Not every investor is aware of the risks and opportunities presented by climate change. As Farley Thomas, global head of wholesale at HSBC Global Asset Management, noted recently, volatility in equity markets has created winners and losers in the broader climate change investment sector.

The issue is being addressed by the Carbon Disclosure Project (CDP) - an independent US and UK-registered not-for-profit organisation. Its goal is to facilitate a dialogue between shareholders and corporations, supported by quality information, about the implications for shareholder value and commercial operations presented by climate change.

Funded by the governments of the US, the UK, France, Sweden, the Netherlands and the state of Victoria in Australia, the CDP provides a  co-ordinating secretariat for institutional investors seeking information on the business risks and opportunities, and greenhouse gas emissions data from the world's largest companies.

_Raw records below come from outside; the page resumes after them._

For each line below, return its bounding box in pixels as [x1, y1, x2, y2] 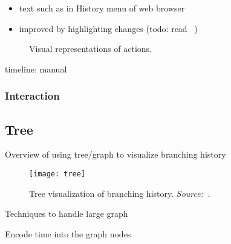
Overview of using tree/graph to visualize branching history [5, 148, 226, 161]
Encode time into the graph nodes [5, 227, 131, 240]
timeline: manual [5, 62, 67, 75]
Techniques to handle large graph [5, 207, 128, 220]
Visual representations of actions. [29, 42, 152, 55]
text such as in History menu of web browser [19, 2, 185, 14]
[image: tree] [29, 170, 86, 179]
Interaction [5, 88, 60, 103]
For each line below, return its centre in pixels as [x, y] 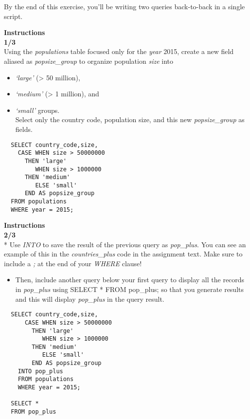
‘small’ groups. [37, 110]
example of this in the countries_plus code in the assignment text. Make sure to [123, 254]
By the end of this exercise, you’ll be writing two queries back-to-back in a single [125, 6]
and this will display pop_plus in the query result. [90, 299]
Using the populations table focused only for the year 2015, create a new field [119, 51]
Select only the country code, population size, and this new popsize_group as [130, 119]
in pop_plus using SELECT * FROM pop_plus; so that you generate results [130, 289]
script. [13, 16]
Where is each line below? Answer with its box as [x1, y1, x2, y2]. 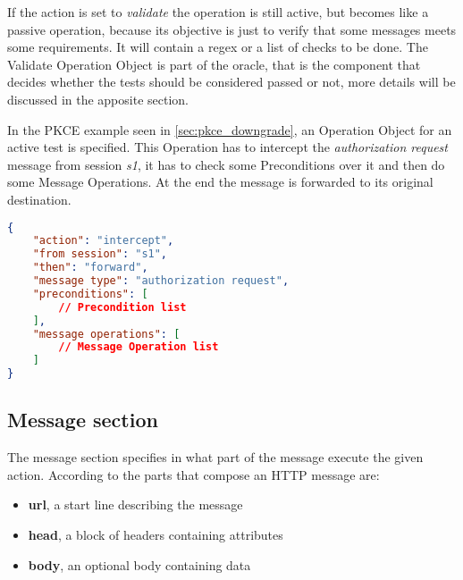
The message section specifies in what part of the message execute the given [7, 448, 424, 467]
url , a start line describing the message [28, 495, 243, 514]
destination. [7, 189, 72, 208]
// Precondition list [58, 300, 187, 314]
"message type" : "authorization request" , [32, 274, 290, 288]
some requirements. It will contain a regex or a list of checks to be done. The [7, 38, 428, 56]
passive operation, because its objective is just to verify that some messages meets [7, 20, 457, 38]
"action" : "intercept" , [32, 234, 174, 248]
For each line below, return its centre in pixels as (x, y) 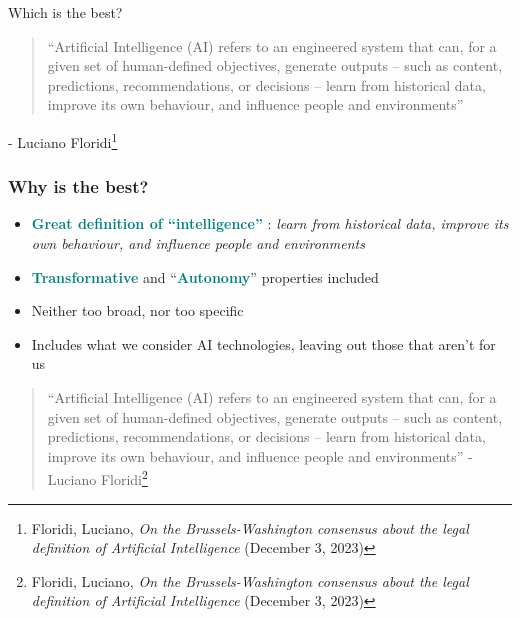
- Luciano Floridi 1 (63, 140)
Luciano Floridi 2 (97, 478)
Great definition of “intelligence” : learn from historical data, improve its (270, 223)
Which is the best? (65, 12)
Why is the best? (78, 186)
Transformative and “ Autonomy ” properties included (205, 276)
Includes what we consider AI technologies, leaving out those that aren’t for (263, 343)
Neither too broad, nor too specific (137, 310)
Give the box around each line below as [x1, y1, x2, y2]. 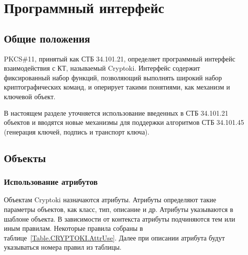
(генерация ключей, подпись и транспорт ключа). [4, 126, 150, 136]
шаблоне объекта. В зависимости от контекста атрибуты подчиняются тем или [4, 213, 235, 224]
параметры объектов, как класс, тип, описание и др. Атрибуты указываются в [4, 204, 233, 214]
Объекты [4, 150, 46, 165]
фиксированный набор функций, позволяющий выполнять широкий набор [4, 72, 222, 82]
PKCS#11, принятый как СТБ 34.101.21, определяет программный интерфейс [4, 53, 235, 63]
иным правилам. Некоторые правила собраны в [4, 223, 143, 233]
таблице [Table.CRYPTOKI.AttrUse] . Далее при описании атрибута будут [4, 232, 225, 242]

"The idea behind the CDP was that climate change is a very serious and growing problem and that investors would benefit from having more information about it," says CDP chief executive Paul Dickinson. "We sent our first information request in 2002 to the 500 largest companies in the world - of which around 50% replied - representing 35 investors with about $4trn (€2.6trn) of assets. This year we sent our sixth information request to 3,000 of the largest companies according to the stock market indices from different countries, signed by 385 investors with $57trn of assets.

"Over that period the climate change debate has gone from whether humans cause it to concerns about whether governments will respond appropriately and solve the issues."

Another development was CDP's partnership with Wal-Mart. "It is to help measure Wal-Mart's emissions throughout its supply chain companies," says Dickinson. "In fact 29 large corporations are now working with us to send our questions to their suppliers so we expect a large increase of the project over the next 24 months."

Danish pension funds ATP and KPA and Dutch civil service scheme ABP have also become CDP partners, meaning that they will support the CDP's development and growth in their respective countries. The 10-20% of pension fund signatories include the Dutch railway pension fund SPF and healthcare scheme Zorg & Welzijn, formerly known as PGGM.

"Pension funds are interested in the best results over the long term, which means they have to take climate change very seriously," says Dickinson. "And there are advantages to being a signatory to the information request letter. Signatories get access to the data in advance and will be able to access all of the responses, while the public is only able to see the responses that are allowed to go public. With the ratification of the Kyoto Protocol, the start-up of the EU emissions trading scheme and the rallying oil price, data on greenhouse gas emissions have become increasingly relevant. And companies' accountability to shareholders, governments and society means that they will have to try to reduce their carbon footprint."

Floris Lambrechtsen, director of Dutch responsible investment advisory Double Dividend, says: "Following the signatures of asset managers that wanted to express their commitment to the CDP and emission reductions, a number of large pension funds that are active in the responsible investment space have also signed up for reputational and educational reasons. But although it is increasing, awareness surrounding the opportunities and threats from carbon to the asset owners in general is still very limited because investors struggle to understand the impact future regulations and the oil peak will have on their portfolio. While large pension funds are aware of the CDP and medium-sized ones are learning about it, most of the small pension funds are not aware of it yet. And the number of climate change initiatives available in the market has also led to confusion among institutional investors."

"We hope to promote a global unified business response to climate change so we see significant potential in the future and target a 100% response rate from the companies we write to and a 100% response rate of companies in the supply chain," says Dickinson. "We also want to extend our partnerships to help us achieve our short-term objectives - namely global growth of carbon measurement, disclosure and management - and significantly advance the accounting standards."